Copy exactly the lines of the data below that run from the line holding "steps. (22, 60)" through the line holding "The easiest way", both ends included.

START The records

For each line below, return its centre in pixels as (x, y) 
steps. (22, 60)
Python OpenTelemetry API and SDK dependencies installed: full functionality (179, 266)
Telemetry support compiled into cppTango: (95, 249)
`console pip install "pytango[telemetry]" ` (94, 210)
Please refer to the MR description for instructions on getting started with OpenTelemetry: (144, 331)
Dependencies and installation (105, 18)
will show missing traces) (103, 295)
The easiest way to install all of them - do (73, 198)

END The records
START The records

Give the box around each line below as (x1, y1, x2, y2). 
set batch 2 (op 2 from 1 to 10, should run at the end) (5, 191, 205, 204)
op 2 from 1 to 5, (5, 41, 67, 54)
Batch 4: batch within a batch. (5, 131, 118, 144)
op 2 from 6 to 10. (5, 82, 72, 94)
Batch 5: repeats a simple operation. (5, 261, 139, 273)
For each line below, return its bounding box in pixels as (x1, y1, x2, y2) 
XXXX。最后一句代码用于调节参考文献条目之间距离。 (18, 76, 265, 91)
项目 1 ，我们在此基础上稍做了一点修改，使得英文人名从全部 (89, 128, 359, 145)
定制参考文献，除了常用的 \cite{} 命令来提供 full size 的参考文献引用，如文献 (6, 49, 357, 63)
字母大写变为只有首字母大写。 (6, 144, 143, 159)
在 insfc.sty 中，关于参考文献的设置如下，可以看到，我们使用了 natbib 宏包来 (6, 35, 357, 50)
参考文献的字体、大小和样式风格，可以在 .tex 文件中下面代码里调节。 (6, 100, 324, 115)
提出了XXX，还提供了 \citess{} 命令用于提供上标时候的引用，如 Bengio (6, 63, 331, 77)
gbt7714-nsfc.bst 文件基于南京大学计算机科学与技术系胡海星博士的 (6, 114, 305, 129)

END The records

**Written solution**
steps. (22, 60)
Python OpenTelemetry API and SDK dependencies installed: full functionality (179, 266)
Telemetry support compiled into cppTango: (95, 249)
`console pip install "pytango[telemetry]" ` (94, 210)
Please refer to the MR description for instructions on getting started with OpenTelemetry: (144, 331)
Dependencies and installation (105, 18)
will show missing traces) (103, 295)
The easiest way to install all of them - do (73, 198)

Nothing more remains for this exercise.